PROBLEM ->
Collect every line below that contains the word "attacco".

Data extracted from a collection:
——

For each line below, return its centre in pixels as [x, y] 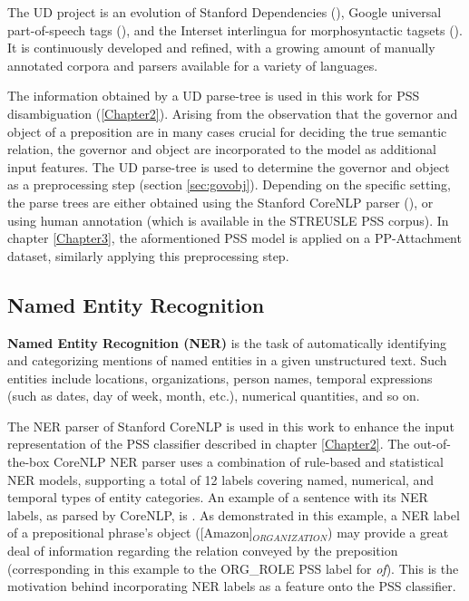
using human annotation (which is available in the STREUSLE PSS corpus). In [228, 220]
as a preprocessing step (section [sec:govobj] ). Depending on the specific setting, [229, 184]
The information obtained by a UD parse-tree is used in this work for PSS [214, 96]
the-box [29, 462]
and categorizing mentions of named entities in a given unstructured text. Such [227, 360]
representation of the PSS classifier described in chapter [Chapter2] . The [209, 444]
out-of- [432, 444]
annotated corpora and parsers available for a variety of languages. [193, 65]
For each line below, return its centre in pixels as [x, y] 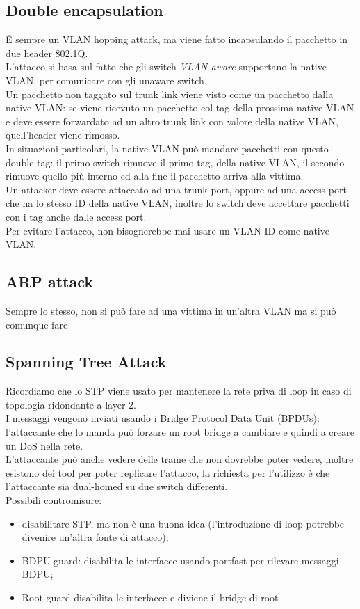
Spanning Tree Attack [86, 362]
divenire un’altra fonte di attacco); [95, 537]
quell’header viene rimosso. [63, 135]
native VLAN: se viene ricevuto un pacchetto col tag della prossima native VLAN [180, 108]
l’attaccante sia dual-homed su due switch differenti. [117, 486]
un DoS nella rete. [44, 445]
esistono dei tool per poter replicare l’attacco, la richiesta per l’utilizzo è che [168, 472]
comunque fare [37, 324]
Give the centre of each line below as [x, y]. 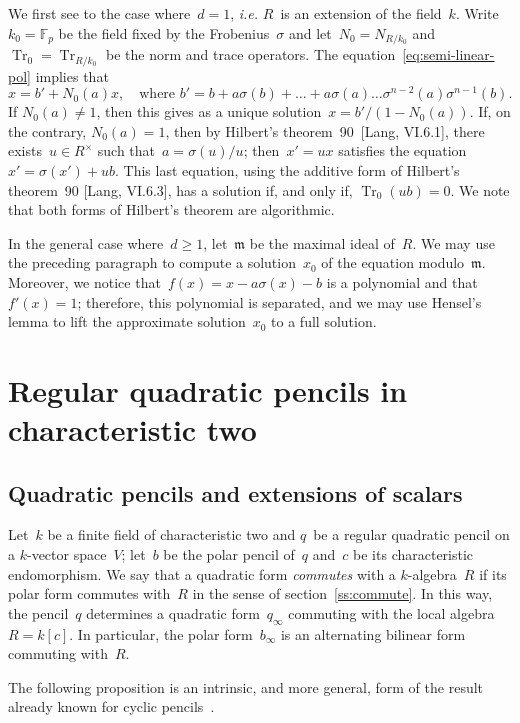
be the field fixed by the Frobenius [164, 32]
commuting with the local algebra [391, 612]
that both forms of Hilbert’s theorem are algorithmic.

——

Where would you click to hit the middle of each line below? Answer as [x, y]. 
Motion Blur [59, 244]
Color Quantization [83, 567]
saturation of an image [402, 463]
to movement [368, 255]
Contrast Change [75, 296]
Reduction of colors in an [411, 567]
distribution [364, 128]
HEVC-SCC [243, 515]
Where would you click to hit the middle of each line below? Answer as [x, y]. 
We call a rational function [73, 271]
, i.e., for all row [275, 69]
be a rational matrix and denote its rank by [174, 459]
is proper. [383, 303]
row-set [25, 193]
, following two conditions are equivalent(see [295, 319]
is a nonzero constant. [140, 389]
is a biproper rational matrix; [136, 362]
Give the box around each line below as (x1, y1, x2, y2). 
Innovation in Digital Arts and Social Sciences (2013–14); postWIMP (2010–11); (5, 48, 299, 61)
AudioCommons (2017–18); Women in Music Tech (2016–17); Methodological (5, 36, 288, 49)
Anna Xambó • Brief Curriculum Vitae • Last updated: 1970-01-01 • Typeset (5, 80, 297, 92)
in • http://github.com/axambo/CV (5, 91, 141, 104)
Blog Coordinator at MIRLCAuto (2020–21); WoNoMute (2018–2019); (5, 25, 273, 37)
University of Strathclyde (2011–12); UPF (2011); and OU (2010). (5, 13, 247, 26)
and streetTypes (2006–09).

——

RESPONSE BELOW ->
divenire un’altra fonte di attacco); [95, 537]
esistono dei tool per poter replicare l’attacco, la richiesta per l’utilizzo è che [168, 472]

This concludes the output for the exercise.